If restore_bucketing is false, then this will be printed for every address, possibly many times. But it does not include the address itself. What about printing the address:

                LogPrint(BCLog::ADDRMAN, "Bucketing method was updated, re-bucketing addrman entry from disk for %s\n", info.ToString());

or print the generic message once:

                if (!printed) {
                    LogPrint(BCLog::ADDRMAN, "Bucketing method was updated, re-bucketing addrman entries from disk\n");
                    printed = true;
                }

jnewbery commented at 10:27 AM on January 29, 2021:

Good catch! I'm just going to move the log to outside the loop to avoid it printing many times. Only printing once seems to be the original intent of this log. Improved logging can be left for a future PR.

vasild commented at 11:16 AM on January 29, 2021:

s/restore_bucketing/!restore_bucketing/ in 9a0760db4?

jnewbery commented at 12:31 PM on January 29, 2021:

:man_facepalming: You're right of course. I'll fix.

vasild commented at 4:42 PM on January 26, 2021: contributor

I think a good test would be to add a round trip serialize/unserialize to the addrman fuzz test, and compare the addrman before and after that round trip. There's some internal state that isn't reconstructed from serialize/unserialize (eg the vRandom ordering), but a comparator function that checked number of entries and bucket->entry pairs should work.

Created such test at: https://github.com/jnewbery/bitcoin/pull/18.

~~It does not compare bucket->entry though because the ids (the keys into mapInfo) could be different after ser/unser.~~

jnewbery commented at 10:32 AM on January 29, 2021: member

Thanks for the review @vasild. I've resolved your review comments.

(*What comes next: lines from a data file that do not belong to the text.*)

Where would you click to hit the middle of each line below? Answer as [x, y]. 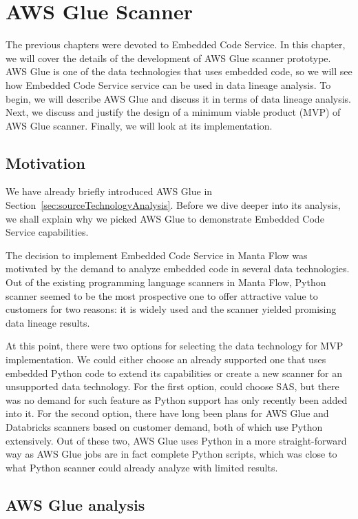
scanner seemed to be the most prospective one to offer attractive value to [162, 295]
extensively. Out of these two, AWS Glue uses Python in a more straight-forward [176, 440]
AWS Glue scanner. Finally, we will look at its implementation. [139, 125]
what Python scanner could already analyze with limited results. [142, 467]
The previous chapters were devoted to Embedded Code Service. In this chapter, [176, 44]
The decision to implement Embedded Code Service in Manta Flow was [157, 255]
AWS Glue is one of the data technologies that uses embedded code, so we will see [179, 71]
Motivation [45, 162]

I haven't taken your fuzz test yet since it seems like there's a bit more work to make sure that it's getting reliable coverage.

jnewbery force-pushed on Jan 29, 2021

[addrman] Improve serialization comments

Thanks to Vasil Dimov <vd@FreeBSD.org> for these suggestions

436292367c

[addrman] Don't repeat "Bucketing method was updated" log multiple times

Thanks to Vasil Dimov <vd@FreeBSD.org> for these suggestions

4676a4fb5b

jnewbery force-pushed on Jan 29, 2021

vasild commented at 2:24 PM on January 29, 2021: contributor

ACK 4676a4fb5be0f6ef0b3f71c1f4361c20f7cb0e0b

The addition of a fuzzing test (https://github.com/jnewbery/bitcoin/pull/18) is not a show stopper for this PR.
To my understanding, the unneeded vvNew[bucket][bucket_position] == -1 can be removed. It was part of the code before this PR and is doing no harm (other than confusion). Not a show stopper either.

vasild approved

glozow commented at 11:28 PM on January 29, 2021: member

re-ACK https://github.com/bitcoin/bitcoin/commit/4676a4fb5be0f6ef0b3f71c1f4361c20f7cb0e0b, changes were a rename, comments, and removing repeat-logging.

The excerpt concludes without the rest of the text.